能楽・喜多流を継承する塩津哲生さん、塩津圭介さんが出演する「第七回 塩津能の會(かい) 九州公演」が11月14日(土)、大濠公園能楽堂(福岡市中央区)で上演されます。
演目は、舞囃子「山姥」と能「天鼓」
喜多流とは、江戸時代初期に流祖・喜多七太夫長能が打ち立てた能楽の流派で、観世流、宝生(ほうしょう)流、金春(こんぱる)流、金剛流と並ぶ、能楽五流の一つです。豊臣秀吉や福岡藩黒田家の庇護を受けていました。 今回の演目は、舞囃子「山姥(やまんば)」と能「天鼓(てんこ)」。 この秋は、日本の伝統芸能である能楽の深遠で趣のある世界に触れてみてはいかが?

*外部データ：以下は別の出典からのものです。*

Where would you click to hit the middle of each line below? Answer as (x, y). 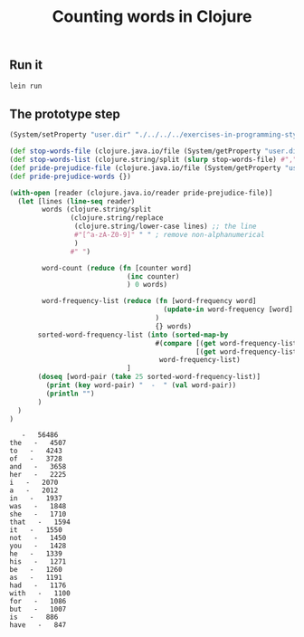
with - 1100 (40, 594)
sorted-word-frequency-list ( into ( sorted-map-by (133, 335)
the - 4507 (38, 443)
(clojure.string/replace (117, 218)
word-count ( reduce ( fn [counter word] (117, 268)
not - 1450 (38, 538)
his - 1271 (38, 562)
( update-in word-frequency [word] (228, 309)
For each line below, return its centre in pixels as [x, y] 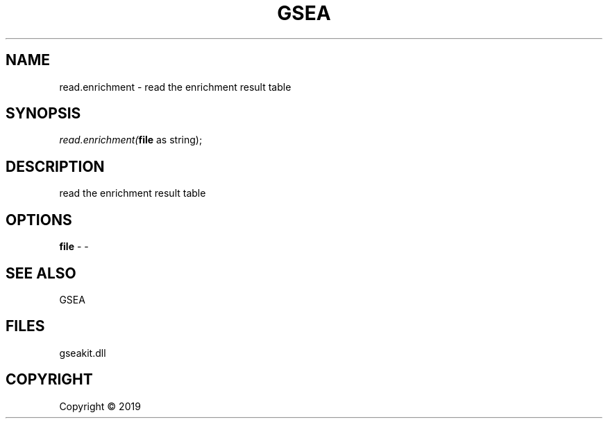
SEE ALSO [41, 273]
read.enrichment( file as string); [131, 140]
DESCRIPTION [55, 166]
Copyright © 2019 [100, 406]
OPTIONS [39, 220]
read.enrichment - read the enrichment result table [175, 87]
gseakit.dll [83, 353]
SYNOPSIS [43, 114]
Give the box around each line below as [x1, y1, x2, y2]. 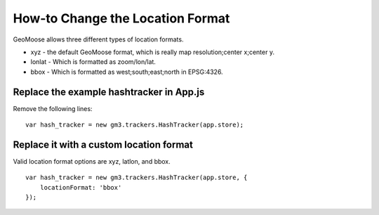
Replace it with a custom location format [13, 138, 193, 150]
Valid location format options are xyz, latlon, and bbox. [13, 157, 171, 165]
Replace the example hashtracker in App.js [13, 86, 205, 98]
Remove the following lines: [13, 104, 93, 112]
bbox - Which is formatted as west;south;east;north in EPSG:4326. [30, 67, 224, 76]
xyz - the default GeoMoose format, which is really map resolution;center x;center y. [30, 48, 275, 56]
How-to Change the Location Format [13, 11, 230, 26]
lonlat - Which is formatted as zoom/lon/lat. [30, 58, 156, 66]
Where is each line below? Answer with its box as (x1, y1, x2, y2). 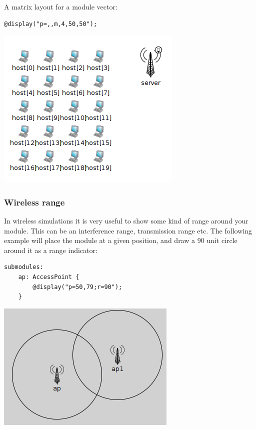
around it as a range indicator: (4, 244, 97, 255)
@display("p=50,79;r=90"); (32, 283, 122, 290)
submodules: (4, 263, 43, 271)
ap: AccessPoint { (18, 273, 79, 280)
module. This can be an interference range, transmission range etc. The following (4, 225, 252, 235)
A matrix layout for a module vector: (4, 1, 117, 11)
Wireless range (4, 195, 65, 208)
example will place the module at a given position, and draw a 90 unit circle (4, 235, 237, 245)
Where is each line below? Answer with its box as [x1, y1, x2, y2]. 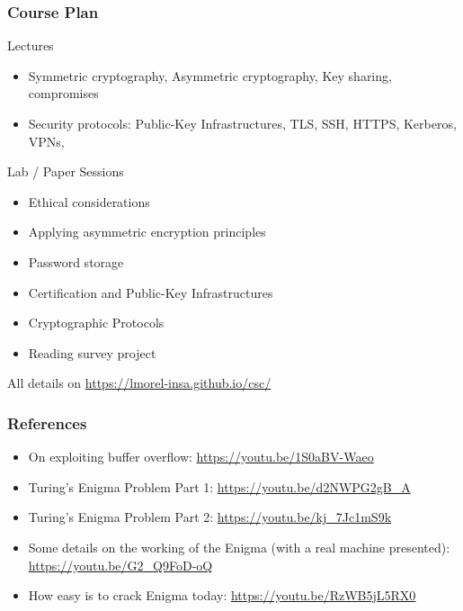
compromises [28, 84, 99, 103]
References [7, 411, 87, 434]
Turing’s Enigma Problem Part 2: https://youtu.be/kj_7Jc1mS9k [28, 508, 392, 526]
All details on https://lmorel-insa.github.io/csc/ [7, 373, 272, 392]
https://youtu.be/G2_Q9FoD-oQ [28, 555, 213, 574]
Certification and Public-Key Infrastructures [28, 283, 273, 301]
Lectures [7, 36, 54, 55]
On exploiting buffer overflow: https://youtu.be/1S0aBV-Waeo [28, 447, 374, 466]
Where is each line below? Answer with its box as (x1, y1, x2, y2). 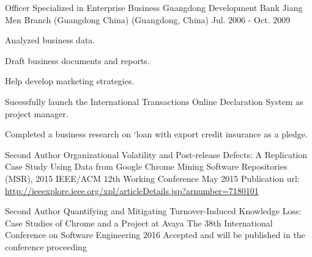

山姥(やまんば) あらすじ 信州善光寺参りをする都の遊女・百萬の一行が上路越の難路をたどるうち、にわかに暗くなり途方に暮れていたところ、今宵の宿を貸そうと一人の女が呼びかける。女は、百萬が百萬山姥と呼ばれる当たり芸「山姥の山巡り」の曲舞を聞きたいと告げる。女は山姥の化身だった。「どうせ謡(うた)うなら、月の出でを待て。私の真の姿をお見せしよう」と言い捨てその姿は消え去る。夜、深山幽谷の景色を眺めつつ、山姥が現れる。恐怖を抑え、百萬は曲舞を謡う。妄執の心を抱き、永遠に山を巡り続ける山姥。名残(なごり)を惜しみつつ、峰や谷を翔(かけ)り、その姿は消え失せる。 今回はクライマックスの山姥の舞の部分を舞囃子(能の一部を紋付袴姿で囃子と地謡と共に演じる形式)で披露されます。豪快、壮大、親和、変幻自在の技を尽くした曲舞といわれます。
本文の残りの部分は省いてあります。